The trehalose detection method of the present invention comprises the steps of adding a test sample, as a candidate, which may contain trehalose to animal cells in which the trehalose receptor, having a novel combination of a part of sucrose receptor and a part of a G protein α-subunit, has been expressed on the surface of the animal cell membranes; and detecting the biological reaction induced by the coupling of trehalose with the trehalose receptor. The above biological reaction includes reactions relating to intracellular signal transmission system. Using the reactions, methods for assaying the level of increase or decrease of the inflow of cyclic AMP, cyclic GMP, cyclic-nucleotide phosphodiesterase, protein kinase C, or calcium ion, which all relate to the above intracellular signal transmission system, can be employed. Particularly, among these methods, the one for assaying the inflow of calcium ion is advantageously used in the present invention because it is most easily practicable and is advantageous in sensitivity.


The method for assaying intracellular calcium ion usable in the present invention includes those which comprise the steps of reacting calcium ion with a reagent, which emits a fluorescence by coupling with calcium ion, for example, an reagent for detecting intracellular calcium ion such as “FLUO-4. AM”, a product name of Molecular Probes Inc., Ore., USA, to emit a fluorescence; and detecting the emitted fluorescence by using a commercialized plate-, cuvette-, or flow cytometric-fluorescence detector; or macroscopically observing the fluorescence by using a fluorescence microscope.

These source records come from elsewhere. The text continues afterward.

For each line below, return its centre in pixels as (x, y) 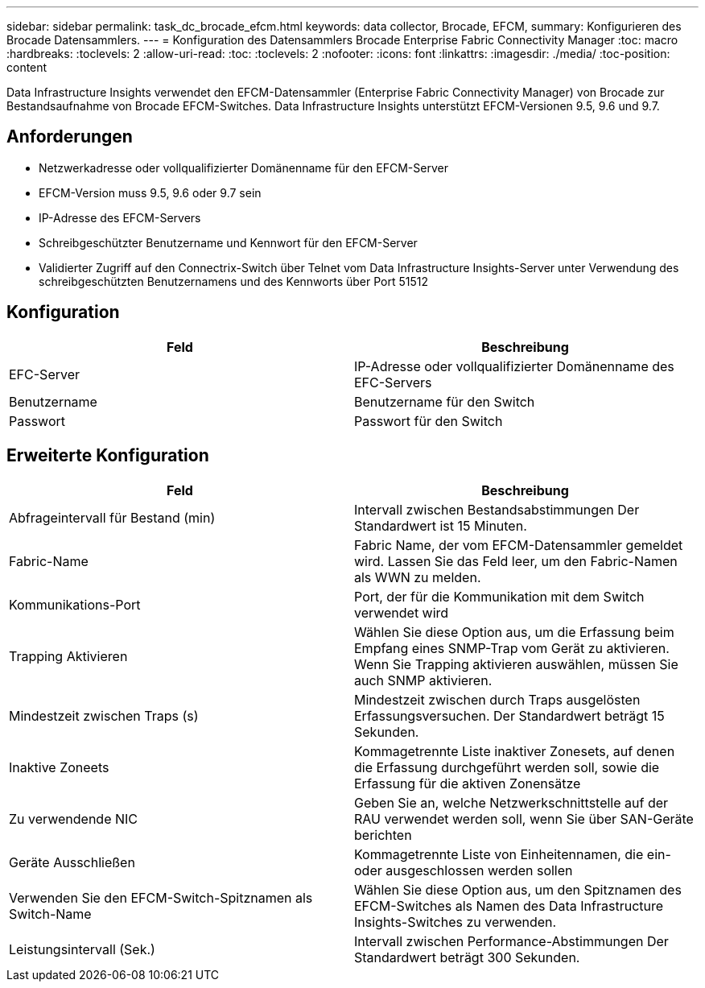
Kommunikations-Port (75, 604)
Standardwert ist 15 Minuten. (441, 525)
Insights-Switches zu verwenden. (456, 922)
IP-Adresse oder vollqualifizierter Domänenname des (514, 366)
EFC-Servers (393, 382)
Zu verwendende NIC (74, 819)
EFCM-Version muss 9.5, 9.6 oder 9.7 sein (150, 192)
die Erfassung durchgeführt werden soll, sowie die (507, 767)
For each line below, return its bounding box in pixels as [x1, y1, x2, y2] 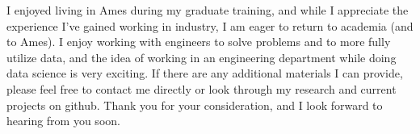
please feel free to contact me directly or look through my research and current [6, 80, 397, 97]
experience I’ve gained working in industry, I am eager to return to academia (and [6, 17, 414, 34]
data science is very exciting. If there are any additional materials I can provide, [6, 65, 403, 82]
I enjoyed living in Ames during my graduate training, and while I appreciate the [6, 2, 409, 18]
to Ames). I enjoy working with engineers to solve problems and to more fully [6, 33, 391, 50]
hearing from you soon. [6, 112, 120, 129]
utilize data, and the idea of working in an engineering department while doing [6, 48, 397, 65]
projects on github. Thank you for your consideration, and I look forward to [6, 96, 383, 113]
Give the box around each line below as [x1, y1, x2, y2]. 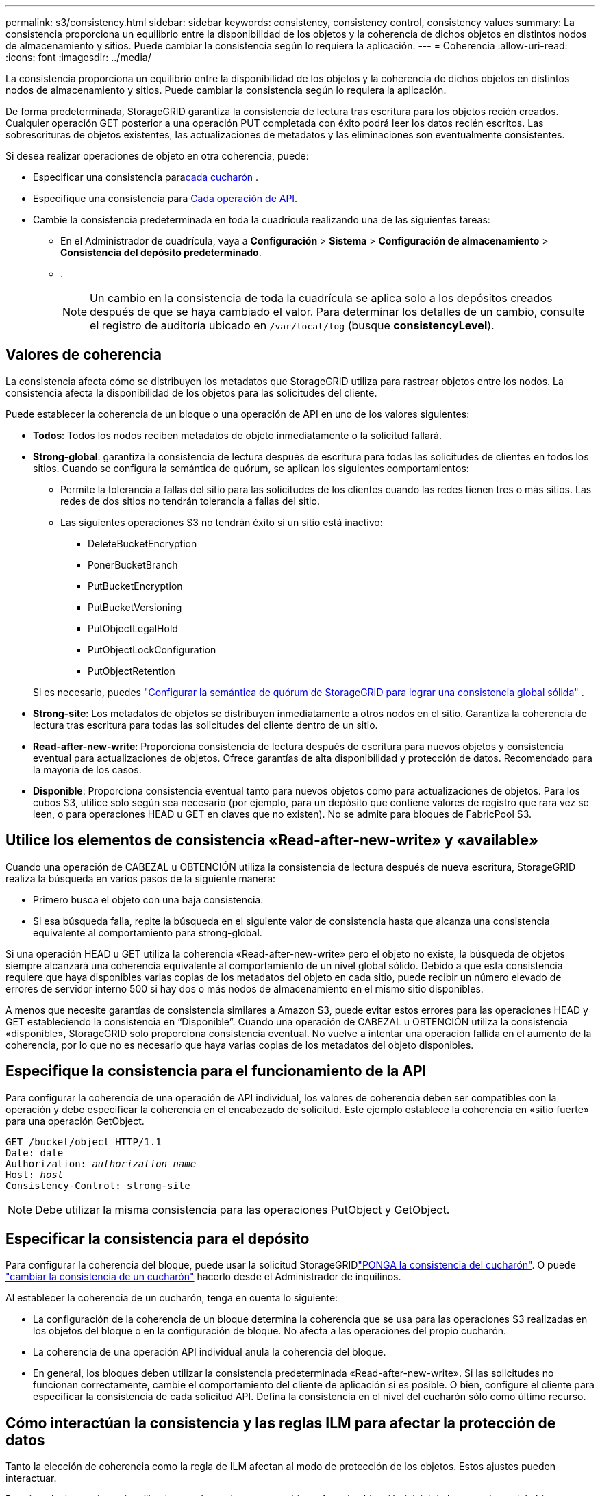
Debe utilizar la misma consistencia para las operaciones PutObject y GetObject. [35, 1202, 450, 1217]
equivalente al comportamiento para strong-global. [33, 926, 262, 938]
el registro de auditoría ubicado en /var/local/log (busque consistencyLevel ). [90, 319, 495, 332]
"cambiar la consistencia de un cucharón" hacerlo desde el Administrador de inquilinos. [5, 1271, 401, 1283]
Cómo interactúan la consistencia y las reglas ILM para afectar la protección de [5, 1414, 556, 1432]
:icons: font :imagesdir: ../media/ [5, 51, 151, 63]
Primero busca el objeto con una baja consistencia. [33, 893, 264, 906]
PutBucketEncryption [88, 579, 183, 592]
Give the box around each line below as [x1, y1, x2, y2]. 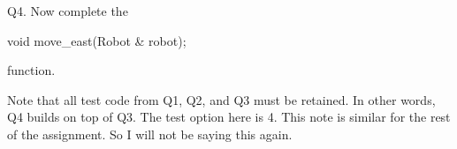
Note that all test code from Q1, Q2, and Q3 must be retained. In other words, [7, 90, 436, 108]
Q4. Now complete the [7, 2, 128, 19]
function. [7, 61, 56, 79]
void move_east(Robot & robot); [7, 31, 187, 49]
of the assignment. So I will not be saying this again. [7, 124, 293, 143]
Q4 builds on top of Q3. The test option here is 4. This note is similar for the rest [7, 108, 451, 126]
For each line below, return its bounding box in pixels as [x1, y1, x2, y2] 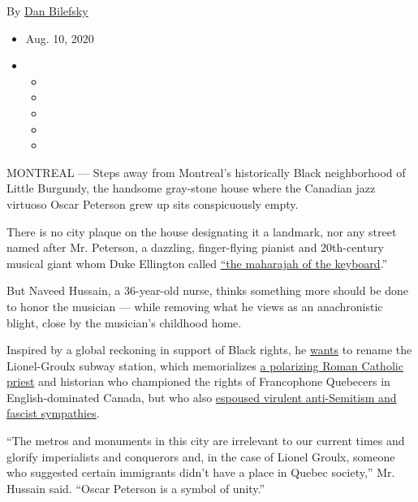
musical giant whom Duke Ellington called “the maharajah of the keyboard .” [6, 254, 388, 271]
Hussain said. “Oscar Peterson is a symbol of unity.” [6, 479, 265, 496]
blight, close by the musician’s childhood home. [6, 314, 242, 331]
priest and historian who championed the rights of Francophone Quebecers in [6, 373, 390, 390]
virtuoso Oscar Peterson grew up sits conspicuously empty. [6, 195, 299, 212]
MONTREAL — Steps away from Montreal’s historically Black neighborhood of [6, 163, 406, 180]
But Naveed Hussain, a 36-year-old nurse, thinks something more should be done [6, 282, 409, 299]
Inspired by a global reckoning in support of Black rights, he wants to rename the [6, 341, 412, 358]
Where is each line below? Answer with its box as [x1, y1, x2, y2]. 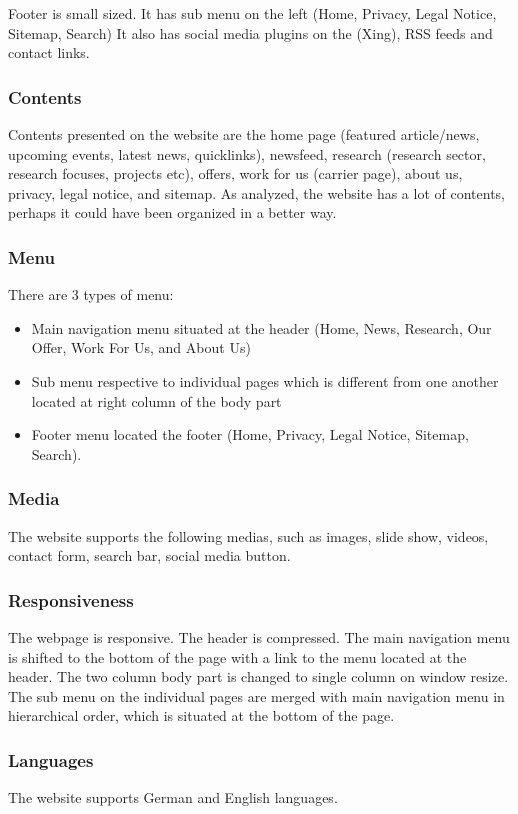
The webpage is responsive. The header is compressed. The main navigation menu [8, 626, 510, 647]
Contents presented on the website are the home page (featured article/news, [8, 124, 480, 144]
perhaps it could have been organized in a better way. [8, 202, 337, 223]
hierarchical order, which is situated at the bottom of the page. [8, 705, 395, 726]
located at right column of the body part [31, 390, 282, 411]
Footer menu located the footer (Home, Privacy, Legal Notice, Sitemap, [31, 424, 469, 445]
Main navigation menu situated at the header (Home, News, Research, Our [31, 317, 492, 338]
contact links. [8, 42, 90, 63]
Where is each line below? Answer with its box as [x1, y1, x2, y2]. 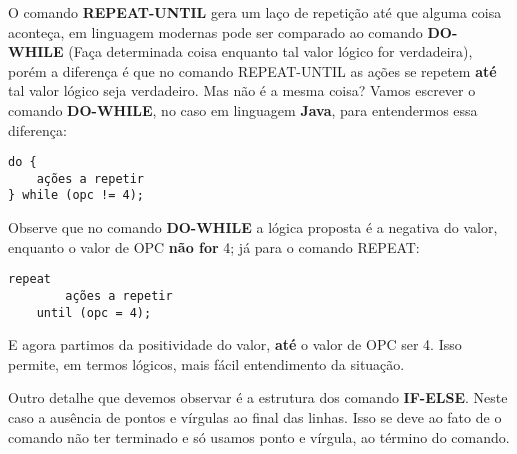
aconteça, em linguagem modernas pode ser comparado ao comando [8, 21, 423, 42]
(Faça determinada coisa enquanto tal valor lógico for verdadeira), [68, 41, 473, 62]
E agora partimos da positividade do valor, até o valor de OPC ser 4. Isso [8, 334, 462, 355]
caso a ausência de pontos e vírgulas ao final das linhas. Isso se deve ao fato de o [8, 407, 502, 428]
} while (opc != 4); [8, 188, 145, 203]
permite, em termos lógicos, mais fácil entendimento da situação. [8, 353, 405, 374]
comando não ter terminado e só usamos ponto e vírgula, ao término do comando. [8, 426, 510, 447]
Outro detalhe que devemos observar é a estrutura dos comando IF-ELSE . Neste [8, 387, 508, 408]
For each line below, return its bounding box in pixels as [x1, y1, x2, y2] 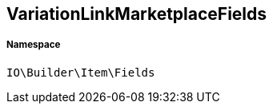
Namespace [6, 39, 61, 51]
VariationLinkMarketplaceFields [6, 4, 267, 24]
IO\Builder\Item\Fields [6, 65, 155, 79]
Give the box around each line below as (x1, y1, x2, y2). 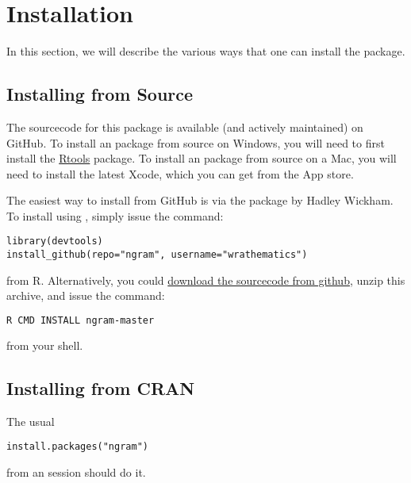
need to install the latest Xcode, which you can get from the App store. (6, 165, 354, 182)
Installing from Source (6, 82, 194, 106)
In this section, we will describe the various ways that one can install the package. (6, 43, 405, 59)
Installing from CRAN (6, 375, 195, 400)
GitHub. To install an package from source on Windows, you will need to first (6, 134, 385, 151)
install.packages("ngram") (6, 441, 148, 453)
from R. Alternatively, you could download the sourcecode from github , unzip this (6, 271, 405, 288)
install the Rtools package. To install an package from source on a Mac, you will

The trehalose detection method of the present invention specifically detects trehalose contained in food products and cosmetics as candidates. In the case of the candidates are in a solid, paste, gel, or lipophilic liquid form, they are prepared into test samples for detection after dissolving in aqueous solvents and removing insoluble substances. In the case of the candidates are in a hydrophilic liquid form, they can be assayed intact or after being dried into solids and then redissolved in an appropriate aqueous solvent. When the test samples are contaminated with impurities such as cytotoxic substances, minerals, and dyes/pigments which hinder the detection of trehalose, they can be optionally treated with appropriate separation methods such as absorption with activated charcoals, extraction with organic solvents, centrifugation, membrane filtration, gel filtration, ion-exchange chromatography, hydroxyapatite chromatography, hydrophobic chromatography, etc.; or treated with reagents such as acids, alkalis, reducing agents, oxidants, etc., to remove impurities. If necessary, the use of a sample as a negative control, which has been treated with trehalase as a trehalose hydrolase, will more accurately quantify trehalose. This method would be effective when the background of test samples is relatively high. The trehalose detection method of the present invention sensitively detects samples having a trehalose concentration of 5 to 50 mM. Before subjecting to the above method, test samples should be concentrated or diluted stepwisely to give their trehalose concentrations within the above range when the trehalose concentration of the test samples is outside the above range.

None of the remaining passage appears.